▶ [Task details]: Go through the records below from the first line and print each one exactly, stopping after the line that contains "Umumi tuvaletler". Do not print pictures or anything past that line.

▶ [Data to examine]:

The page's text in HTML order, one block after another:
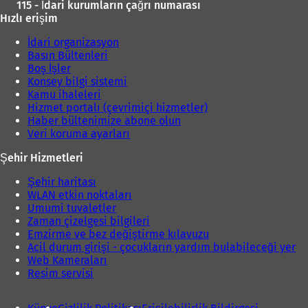
115 - İdari kurumların çağrı numarası
Hızlı erişim
İdari organizasyon
Basın Bültenleri
Boş İşler
Konsey bilgi sistemi
Kamu ihaleleri
Hizmet portalı (çevrimiçi hizmetler)
Haber bültenimize abone olun
Veri koruma ayarları
Şehir Hizmetleri
Şehir haritası
WLAN etkin noktaları
Umumi tuvaletler
Zaman çizelgesi bilgileri
Emzirme ve bez değiştirme kılavuzu
Acil durum girişi - çocukların yardım bulabileceği yer
Web Kameraları
Resim servisi
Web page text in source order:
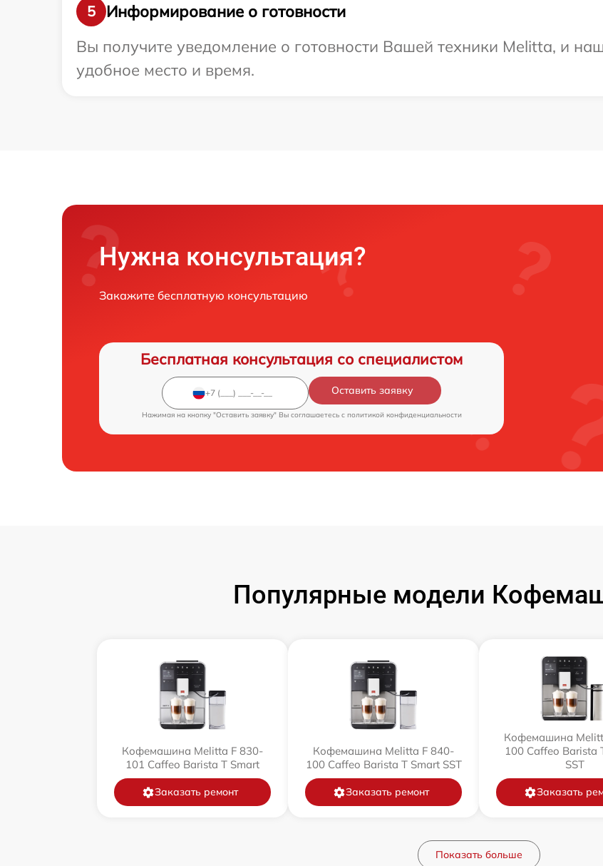
5
Информирование о готовности
Вы получите уведомление о готовности Вашей техники Melitta, и
удобное место и время.
Нужна консультация?
Закажите бесплатную консультацию
Бесплатная консультация со специалистом
Оставить заявку
Нажимая на кнопку "Оставить заявку" Вы соглашаетесь c политикой конфиденциальности
Популярные модели
Кофемашина Melitta F 830-
101 Caffeo Barista T Smart
Заказать ремонт
Кофемашина Melitta F 840-
100 Caffeo Barista T Smart SST
Заказать ремонт
Кофемашина
100 Caffeo Barista
SST
Заказать
Показать больше
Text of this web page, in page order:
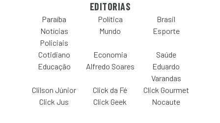
EDITORIAS
Paraíba Política
Brasil
Notícias
Policiais
Mundo Esporte
Cotidiano Economia
Saúde
Educação
Alfredo Soares
Eduardo
Varandas
Clilson Júnior
Click da Fé
Click Gourmet
Click Jus
Click Geek Nocaute
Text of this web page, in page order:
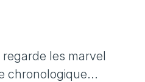
les marvel
chronologique...
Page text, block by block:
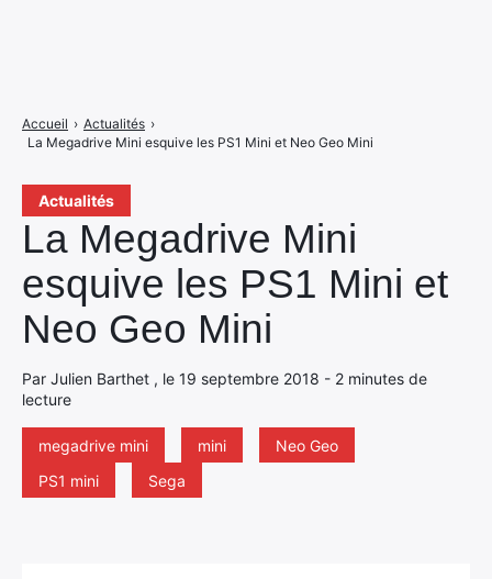
Actualités
La Megadrive Mini
esquive les PS1 Mini et
Neo Geo Mini
Par Julien Barthet , le 19 septembre 2018 - 2 minutes de
lecture
megadrive mini mini
Neo Geo
PS1 mini
Sega
Accueil › Actualités ›
La Megadrive Mini esquive les PS1 Mini et Neo Geo Mini
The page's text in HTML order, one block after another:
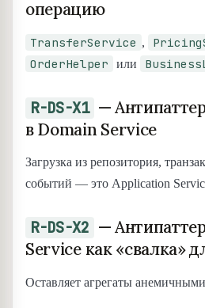
операцию
TransferService ,
OrderHelper или
R-DS-X1 —
в Domain Service
Загрузка из репозитория,
событий — это Application
R-DS-X2 —
Service как «свалка»
Оставляет агрегаты
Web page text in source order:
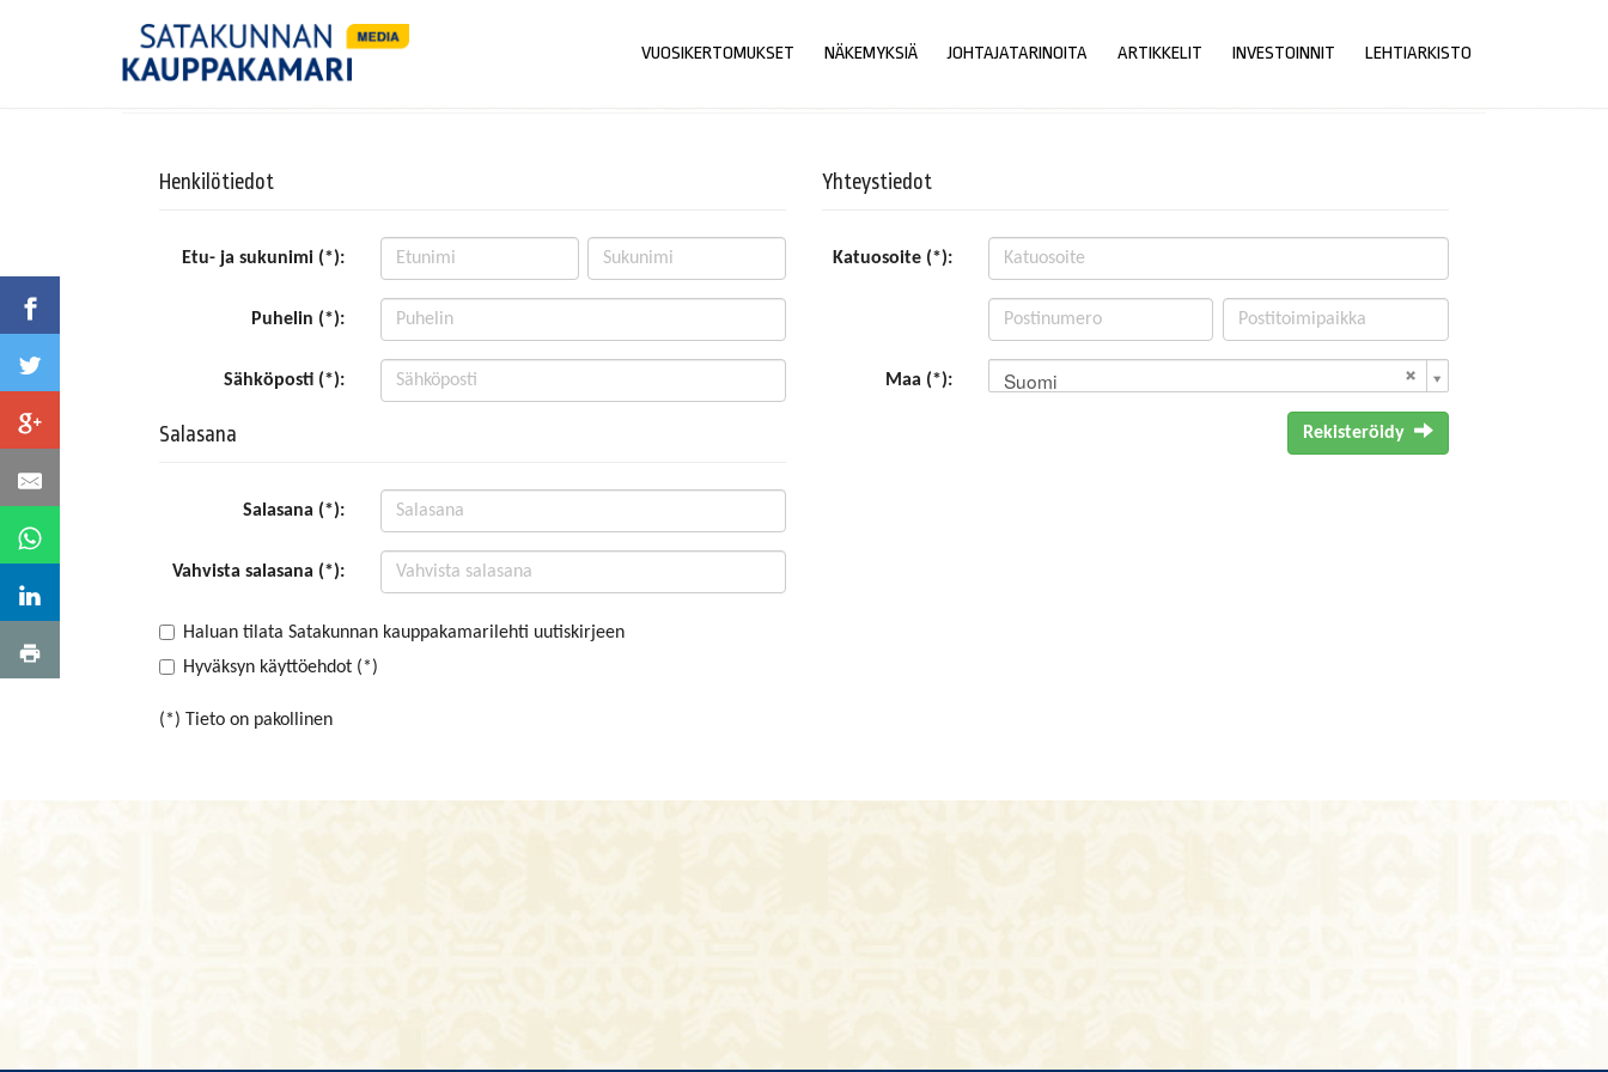
VUOSIKERTOMUKSET NÄKEMYKSIÄ JOHTAJATARINOITA ARTIKKELIT INVESTOINNIT LEHTIARKISTO
Henkilötiedot
Etu- ja sukunimi (*):
Puhelin (*):
Sähköposti (*):
Salasana
Salasana (*):
Vahvista salasana (*):
Yhteystiedot
Katuosoite (*):
Maa (*): Suomi
Rekisteröidy
Haluan tilata Satakunnan kauppakamarilehti uutiskirjeen
Hyväksyn käyttöehdot (*)
(*) Tieto on pakollinen

▶ [Your solution]:
The page's text in HTML order, one block after another:
115 - İdari kurumların çağrı numarası
Hızlı erişim
İdari organizasyon
Basın Bültenleri
Boş İşler
Konsey bilgi sistemi
Kamu ihaleleri
Hizmet portalı (çevrimiçi hizmetler)
Haber bültenimize abone olun
Veri koruma ayarları
Şehir Hizmetleri
Şehir haritası
WLAN etkin noktaları
Umumi tuvaletler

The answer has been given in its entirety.